« On m’appelle Demon Copperhead », de Barbara Kingsolver, traduit par Martine Aubert, 2022, 2024 édition française. 605 pages.
L’HISTOIRE
Demon est un ado né dans les Appalaches à même le sol du mobil-home de sa mère toxico. Il n’a pas connu son père, décédé avant sa naissance.
Devant se gérer en plus de gérer sa mère jusqu’au décès de cette dernière le jour de ses 10 ans, Demon s’est construit tout seul, grâce à son intelligence, sa forte résilience, sa personnalité enjouée, sa curiosité et sa sensibilité, et aussi grâce à sa passion du dessin, passion salvatrice. Il a pu aussi prendre appui sur quelques rares bonnes personnes qui croiseront son chemin.
Demon est le narrateur de ce roman. Avec une gouaille géniale et beaucoup d’humour, il nous raconte son enfance plutôt heureuse jusqu’à ses 10 ans malgré les rechutes de sa très jeune mère et l’ignominie de son beau-père. Ce bonheur est permis grâce à la famille d’en face qui le prend sous son aile et lui offre des moments de chaleur, d’affection, d’attention.
Demon nous raconte sa seconde décennie désastreuse, suite au décès de sa mère : les services sociaux défaillants, les familles d’accueil pourries jusqu’à la moëlle, l’exploitation, la faim. Une sacrée épopée humaine.

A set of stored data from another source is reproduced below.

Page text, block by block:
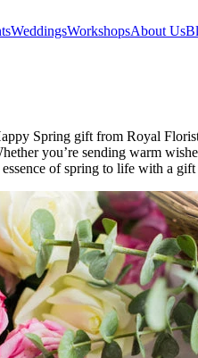
WeddingsWorkshopsAbout Us
Spring gift from Royal
you’re sending warm
of spring to life with a
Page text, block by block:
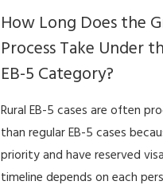
How Long Does the
Process Take Under
EB-5 Category?
Rural EB-5 cases are often
than regular EB-5 cases
priority and have reserved
timeline depends on each
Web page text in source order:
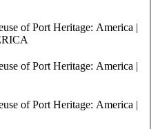
of Port Heritage: America |
of Port Heritage: America |
of Port Heritage: America |
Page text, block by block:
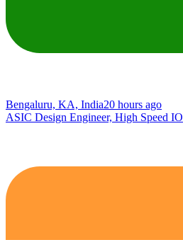
Bengaluru, KA, India20 hours ago
ASIC Design Engineer, High Speed IO
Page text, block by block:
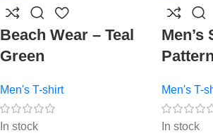
Beach Wear – Teal
Green
Men's T-shirt
In stock
Men’s
Men's T-
In stock
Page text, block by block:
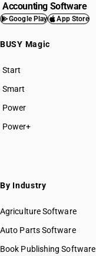
Accounting Software
Google Play App Store
BUSY Magic
Start
BUSY plan
Smart
Power
Power+
By Industry
Agriculture Software
Auto Parts Software
Book Publishing Software
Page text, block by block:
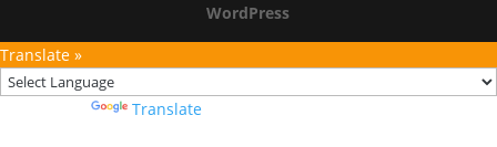
WordPress
Translate »
Translate
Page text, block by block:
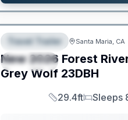
FEATURED
SPECIAL
Travel Trailer Santa Maria, CA
New 2026 Forest
Grey Wolf 23DBH
Length
29.4ft
Sleeps
Sleeps
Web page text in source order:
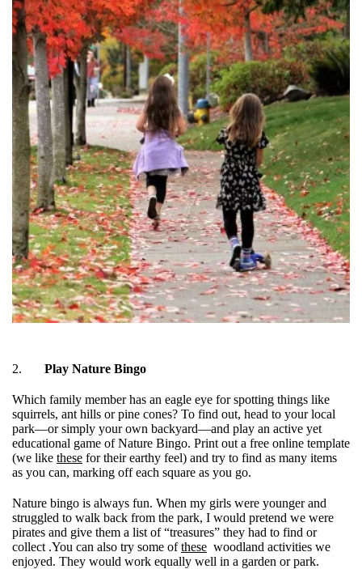
2. Play Nature Bingo
Which family member has an eagle eye for spotting things like
squirrels, ant hills or pine cones? To find out, head to your local
park—or simply your own backyard—and play an active yet
educational game of Nature Bingo. Print out a free online template
(we like these for their earthy feel) and try to find as many items
as you can, marking off each square as you go.
Nature bingo is always fun. When my girls were younger and
struggled to walk back from the park, I would pretend we were
pirates and give them a list of “treasures” they had to find or
collect .You can also try some ofthese woodland activities we
enjoyed. They would work equally well in a garden or park.
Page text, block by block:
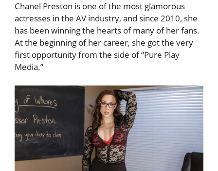
Chanel Preston is one of the most glamorous
actresses in the AV industry, and since 2010, she
has been winning the hearts of many of her fans.
At the beginning of her career, she got the very
first opportunity from the side of “Pure Play
Media.”
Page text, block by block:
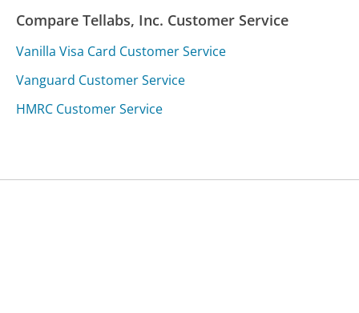
Compare Tellabs, Inc. Customer Service
Vanilla Visa Card Customer Service
Vanguard Customer Service
HMRC Customer Service
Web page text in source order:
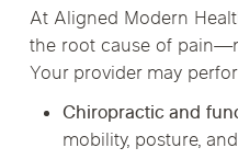
At Aligned Modern
the root cause of
Your provider may
Chiropractic and
mobility, posture,
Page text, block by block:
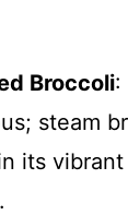
Broccoli:
steam
its

Il fera de mauvaises rencontres, de mauvais choix, vivra des mésaventures quand tout semble s’arranger, tombera bien bien bas. On est scotché à son histoire, ça devient impossible de lâcher ce livre, on a tant envie de savoir s’il va s’en sortir, Demon, s’il va parvenir à se construire la vie sympa qu’il mérite.
MON AVIS :
Hé bien le voilà, mon second gros coup de coeur de cette année de lecture. Malgré une histoire très triste et bien sombre, ce roman est rendu lumineux par la plume délicieuse de l’auteure, drôle et intelligente, et surtout par la personnalité de Demon, ce jeune garçon broyé par la vie, exploité, influençable, mais qui parvient à trouver du positif en tout, qui saura repérer ceux qui lui veulent du mal, se rapprocher de ceux, rares, sur lesquels il sait pouvoir compter. Les personnages secondaires sont tous bien construits, fouillés, intéressants.

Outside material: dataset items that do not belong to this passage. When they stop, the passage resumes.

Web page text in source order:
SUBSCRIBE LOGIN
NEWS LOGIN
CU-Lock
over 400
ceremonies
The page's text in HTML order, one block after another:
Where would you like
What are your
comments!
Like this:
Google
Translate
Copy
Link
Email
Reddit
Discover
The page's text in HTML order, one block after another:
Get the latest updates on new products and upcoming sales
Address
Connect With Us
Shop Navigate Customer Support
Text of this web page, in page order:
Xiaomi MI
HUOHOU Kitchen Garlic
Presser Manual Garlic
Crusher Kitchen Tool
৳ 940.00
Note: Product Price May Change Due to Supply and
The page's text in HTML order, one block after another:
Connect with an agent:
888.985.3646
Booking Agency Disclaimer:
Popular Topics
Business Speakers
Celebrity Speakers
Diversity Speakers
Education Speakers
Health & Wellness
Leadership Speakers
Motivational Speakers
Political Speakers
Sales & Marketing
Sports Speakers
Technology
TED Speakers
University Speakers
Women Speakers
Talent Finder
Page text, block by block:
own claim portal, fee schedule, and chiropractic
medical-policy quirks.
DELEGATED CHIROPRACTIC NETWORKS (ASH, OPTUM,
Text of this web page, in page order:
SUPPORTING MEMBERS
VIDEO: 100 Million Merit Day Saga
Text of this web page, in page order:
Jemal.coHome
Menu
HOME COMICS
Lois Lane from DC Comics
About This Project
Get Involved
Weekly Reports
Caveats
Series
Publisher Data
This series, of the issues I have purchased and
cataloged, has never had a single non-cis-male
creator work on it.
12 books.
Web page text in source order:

Demon est un personnage beau, inoubliable, tout comme pas mal des personnages secondaires. Il y a énormément d’humanité et d’amour, dans ce roman. Tout autant que de noirceur et de déviance.
Barbara Kingsolver a réussi son pari de transposer le chef d’oeuvre de Charles Dickens, « David Copperfield », à l’Amérique rurale contemporaine.
On sent tout son travail de documentation et aussi son implication personnelle dans les deux grandes thématiques de ce roman : les ravages de la consommation d’opioïdes aux Etats-Unis, parfois avec une complicité médicale, et la défaillance des services sociaux pour accompagner, sécuriser les enfants aux familles brisées.
Elle montre aussi de jolies choses, l’existence de personnes fondamentalement bonnes, altruistes et sensibles, et très humbles. Du grand roman social américain comme j’aime, quoi.
Demon, personnage fort, drôle, un vrai magicien de la vie, est un personnage que je n’oublierai pas, un des rares personnages qui vont marquer ma vie de lectrice.
La dernière phrase du roman m’a fait couler des larmes, très très rare en lecture chez moi.
Je suis une fan depuis toujours de l’écrivaine américaine Barbara Kingsolver et je pense que ce roman est mon préféré d’elle, avec « L’arbre aux haricots », que je recommande fortement.